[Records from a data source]
• • •
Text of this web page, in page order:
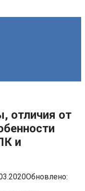
отличия от
и
Обновлено:
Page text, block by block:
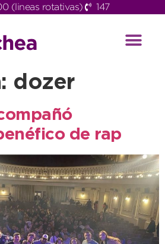
(lineas rotativas) 147
dozer
de rap
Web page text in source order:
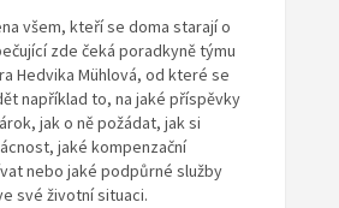
všem, kteří se doma starají o
zde čeká poradkyně týmu
Hedvika Mühlová, od které se
například to, na jaké příspěvky
jak o ně požádat, jak si
jaké kompenzační
nebo jaké podpůrné služby
své životní situaci.
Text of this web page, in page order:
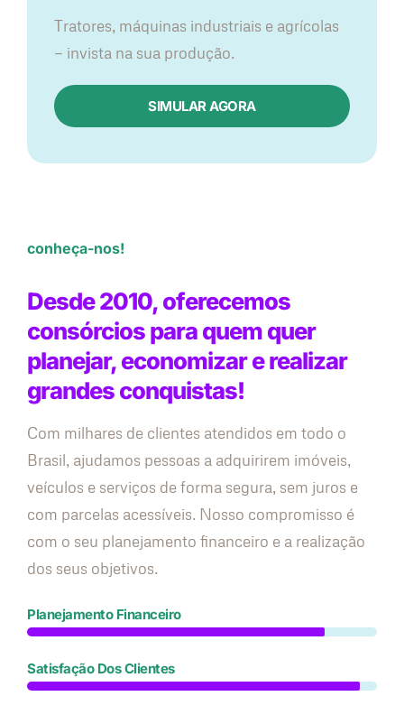
Tratores, máquinas industriais e agrícolas
— invista na sua produção.
SIMULAR AGORA
conheça-nos!
Desde 2010, oferecemos
consórcios para quem quer
planejar, economizar e realizar
grandes conquistas!
Com milhares de clientes atendidos em todo o
Brasil, ajudamos pessoas a adquirirem imóveis,
veículos e serviços de forma segura, sem juros e
com parcelas acessíveis. Nosso compromisso é
com o seu planejamento financeiro e a realização
dos seus objetivos.
Planejamento Financeiro
Satisfação Dos Clientes
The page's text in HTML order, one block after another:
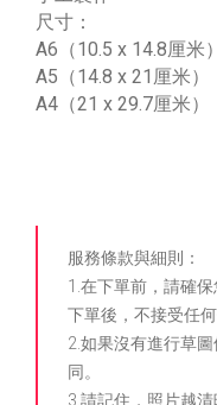
尺寸：
A6（10.5 x 14.8厘米
A5（14.8 x 21厘米
A4（21 x 29.7厘米
服務條款與細則：
1.在下單前，請確
下單後，不接受任
2.如果沒有進行草
同。
3.請記住，照片越
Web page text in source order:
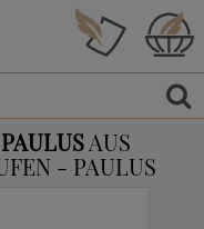
PAULUSAUS
- PAULUS
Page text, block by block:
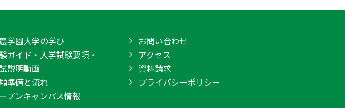
学園大学の学び
ガイド・入学試験要項・
説明動画
準備と流れ
プンキャンパス情報
お問い合わせ
アクセス
資料請求
プライバシーポリシー
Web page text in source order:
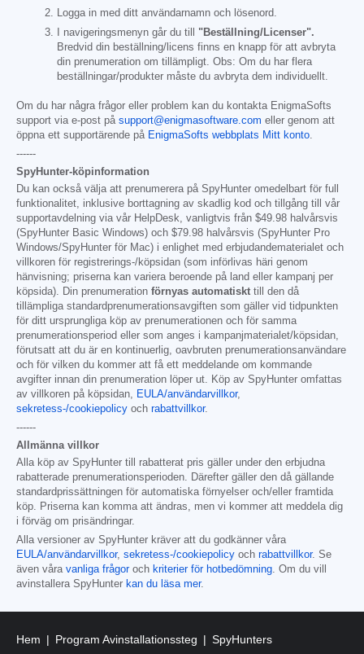
Logga in med ditt användarnamn och lösenord.
I navigeringsmenyn går du till "Beställning/Licenser".
Bredvid din beställning/licens finns en knapp för att avbryta
din prenumeration om tillämpligt. Obs: Om du har flera
beställningar/produkter måste du avbryta dem individuellt.
Om du har några frågor eller problem kan du kontakta EnigmaSofts
support via e-post på support@enigmasoftware.com eller genom att
öppna ett supportärende på EnigmaSofts webbplats Mitt konto.
------
SpyHunter-köpinformation
Du kan också välja att prenumerera på SpyHunter omedelbart för full
funktionalitet, inklusive borttagning av skadlig kod och tillgång till vår
supportavdelning via vår HelpDesk, vanligtvis från $49.98 halvårsvis
(SpyHunter Basic Windows) och $79.98 halvårsvis (SpyHunter Pro
Windows/SpyHunter för Mac) i enlighet med erbjudandematerialet och
villkoren för registrerings-/köpsidan (som införlivas häri genom
hänvisning; priserna kan variera beroende på land eller kampanj per
köpsida). Din prenumeration förnyas automatiskt till den då
tillämpliga standardprenumerationsavgiften som gäller vid tidpunkten
för ditt ursprungliga köp av prenumerationen och för samma
prenumerationsperiod eller som anges i kampanjmaterialet/köpsidan,
förutsatt att du är en kontinuerlig, oavbruten prenumerationsanvändare
och för vilken du kommer att få ett meddelande om kommande
avgifter innan din prenumeration löper ut. Köp av SpyHunter omfattas
av villkoren på köpsidan, EULA/användarvillkor,
sekretess-/cookiepolicy och rabattvillkor.
------
Allmänna villkor
Alla köp av SpyHunter till rabatterat pris gäller under den erbjudna
rabatterade prenumerationsperioden. Därefter gäller den då gällande
standardprissättningen för automatiska förnyelser och/eller framtida
köp. Priserna kan komma att ändras, men vi kommer att meddela dig
i förväg om prisändringar.
Alla versioner av SpyHunter kräver att du godkänner våra
EULA/användarvillkor, sekretess-/cookiepolicy och rabattvillkor. Se
även våra vanliga frågoroch kriterier för hotbedömning. Om du vill
avinstallera SpyHunter kan du läsa mer.
Hem Program Avinstallationssteg SpyHunters
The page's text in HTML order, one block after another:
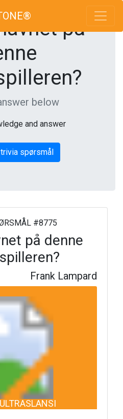
på
below
and answer
spørsmål
#8775
på denne
Frank Lampard
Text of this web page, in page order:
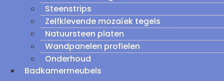
Steenstrips
Zelfklevende mozaïek tegels
Natuursteen platen
Wandpanelen profielen
Onderhoud
Badkamermeubels
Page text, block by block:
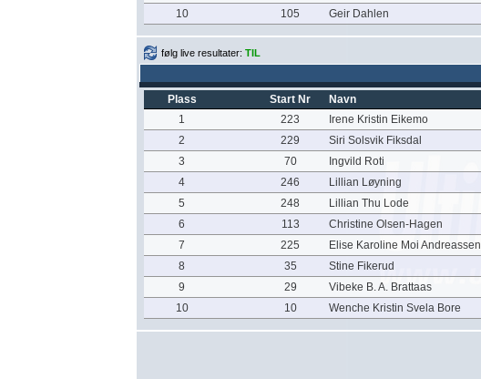
10
105 Geir Dahlen
følg live resultater: TIL
Plass Start Nr Navn
1
223 Irene Kristin Eikemo
2
229 Siri Solsvik Fiksdal
3
70 Ingvild Roti
4
246 Lillian Løyning
5
248 Lillian Thu Lode
6
113 Christine Olsen-Hagen
7
225 Elise Karoline Moi Andreassen
8
35 Stine Fikerud
9
29 Vibeke B. A. Brattaas
10
10 Wenche Kristin Svela Bore
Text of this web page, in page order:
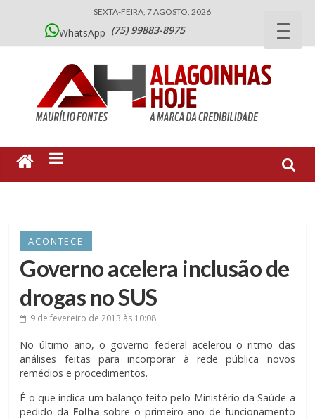
SEXTA-FEIRA, 7 AGOSTO, 2026
WhatsApp (75) 99883-8975
ACONTECE
Governo acelera inclusão de
drogas no SUS
9 de fevereiro de 2013 às 10:08
No último ano, o governo federal acelerou o ritmo das
análises feitas para incorporar à rede pública novos
remédios e procedimentos.
É o que indica um balanço feito pelo Ministério da Saúde a
pedido da Folha sobre o primeiro ano de funcionamento
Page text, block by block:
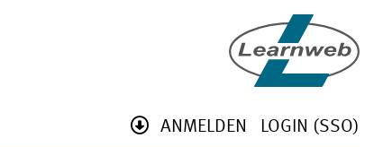
ANMELDEN LOGIN (SSO)
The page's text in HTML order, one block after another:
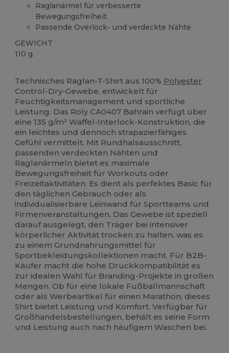
Raglanärmel für verbesserte
Bewegungsfreiheit
Passende Overlock- und verdeckte Nähte
GEWICHT
110 g.
Technisches Raglan-T-Shirt aus 100% Polyester
Control-Dry-Gewebe, entwickelt für
Feuchtigkeitsmanagement und sportliche
Leistung. Das Roly CA0407 Bahrain verfügt über
eine 135 g/m² Waffel-Interlock-Konstruktion, die
ein leichtes und dennoch strapazierfähiges
Gefühl vermittelt. Mit Rundhalsausschnitt,
passenden verdeckten Nähten und
Raglanärmeln bietet es maximale
Bewegungsfreiheit für Workouts oder
Freizeitaktivitäten. Es dient als perfektes Basic für
den täglichen Gebrauch oder als
individualisierbare Leinwand für Sportteams und
Firmenveranstaltungen. Das Gewebe ist speziell
darauf ausgelegt, den Träger bei intensiver
körperlicher Aktivität trocken zu halten, was es
zu einem Grundnahrungsmittel für
Sportbekleidungskollektionen macht. Für B2B-
Käufer macht die hohe Druckkompatibilität es
zur idealen Wahl für Branding-Projekte in großen
Mengen. Ob für eine lokale Fußballmannschaft
oder als Werbeartikel für einen Marathon, dieses
Shirt bietet Leistung und Komfort. Verfügbar für
Großhandelsbestellungen, behält es seine Form
und Leistung auch nach häufigem Waschen bei.
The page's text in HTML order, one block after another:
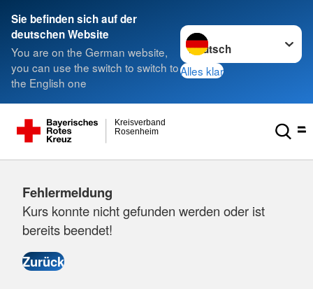
Sie befinden sich auf der
deutschen Website
You are on the German website,
you can use the switch to switch to
the English one
Sprache wechseln zu
Alles klar
Rosenheim
Kreisverband
Fehlermeldung
Kurs konnte nicht gefunden werden oder ist
bereits beendet!
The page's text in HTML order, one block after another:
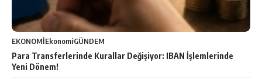
EKONOMİEkonomiGÜNDEM
Para Transferlerinde Kurallar Değişiyor: IBAN İşlemlerinde
Yeni Dönem!
• • •
Copy out every line from the data above that has "ditt" in it.

SOLUTION FOR THIS EXERCISE:
Logga in med ditt användarnamn och lösenord.
för ditt ursprungliga köp av prenumerationen och för samma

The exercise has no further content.